Daring Book for Girls_3                     Daring Book for Girls_4

Regardless of all of this analysis, I truly did enjoy the reminiscing through The Daring Book for Girls, and reflecting on my childhood years as I turned the pages. I do not think the author’s intention was necessarily to truly challenge the ideals of girlhood, but rather to simply suggest what a girl may do on a rainy day, or when she was in need of a new game. Since I’ve gotten this book, The Double Daring Book for Girls has been released and they have continued to print and expand their collection. Check out their collection and website here

2 thoughts on ““Daring” Girlhood”

  1. I think you brought up some very interesting points in this post. I too noticed many of the gendered books at the Historical Society, and one in particular stood out to me. This book, Don’ts For Girls, was interesting to me because on every single page there was one thing that girls specifically should not do. It wasn’t humorous or playful but really kind of harsh. I think it is really cool to compare this book to a somewhat similar modern, gendered book. I like how this captivates the way that gender roles have changed and have become more fluid, but some of the same expectations for girls and boys still remain.

  2. That’s such a relevant book to our topics in class. I think it’s sort of telling that a book has to teach girls how to change a tire and is titled ‘daring’ while a similar book for boys would be unnecessary perhaps. There is an expectation that knowledge of things like using tools and changing tires is passed down the generations of males in a way that is typically not passed down to females.

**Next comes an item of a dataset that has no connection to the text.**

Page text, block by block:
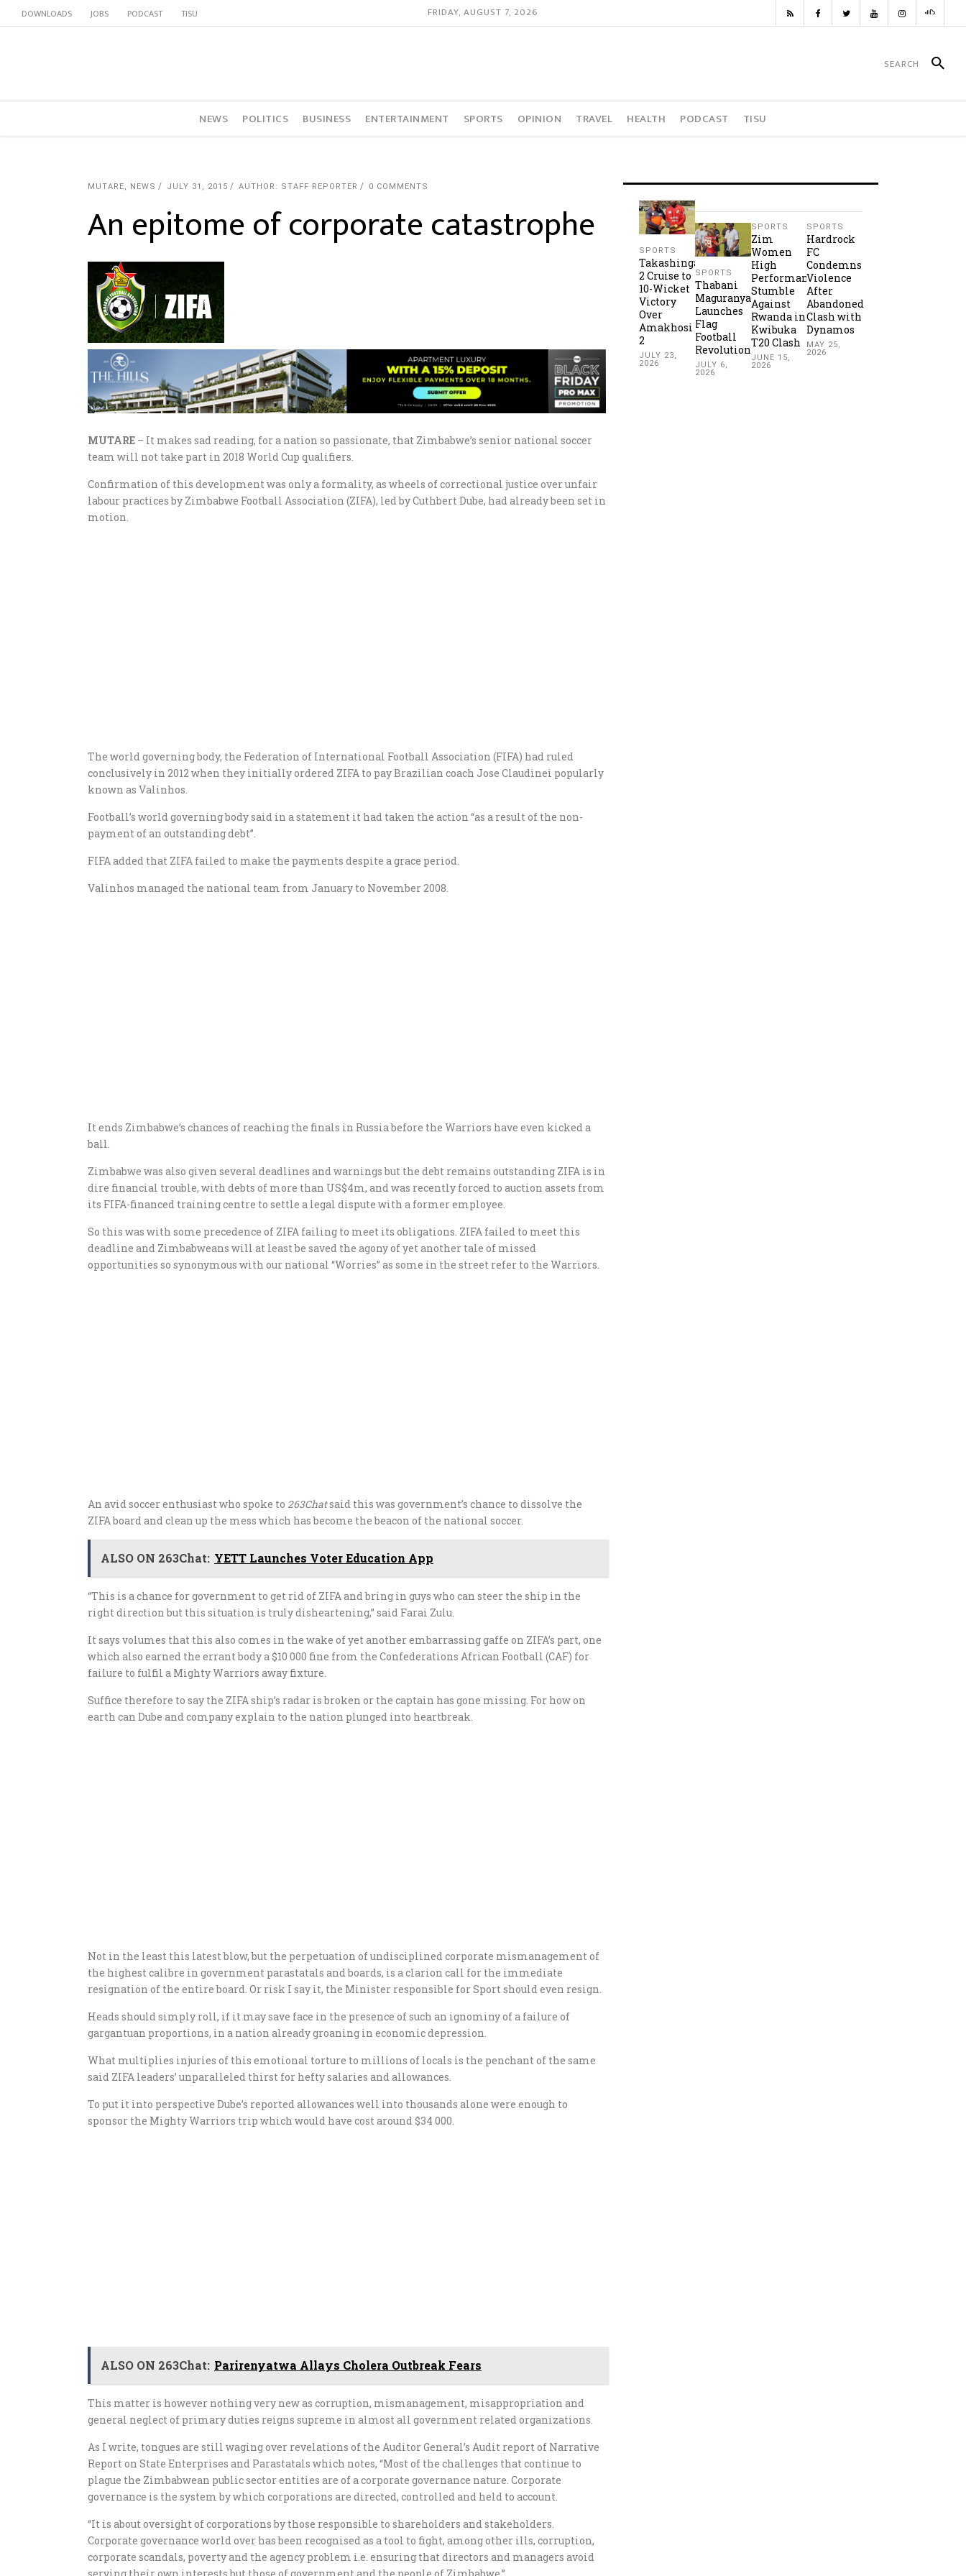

It’s interesting also to think about why there aren’t really as many ‘manuals’ for behavior for children anymore. Although your book is a kind of exception, for the most part, I don’t believe parents really buy their daughters books titled ‘Don’ts for girls’. Does this reflect a societal change of rigid gender roles for girls or is there simply different ways that adults go about teaching a ‘code’ of behavior to girls and boys?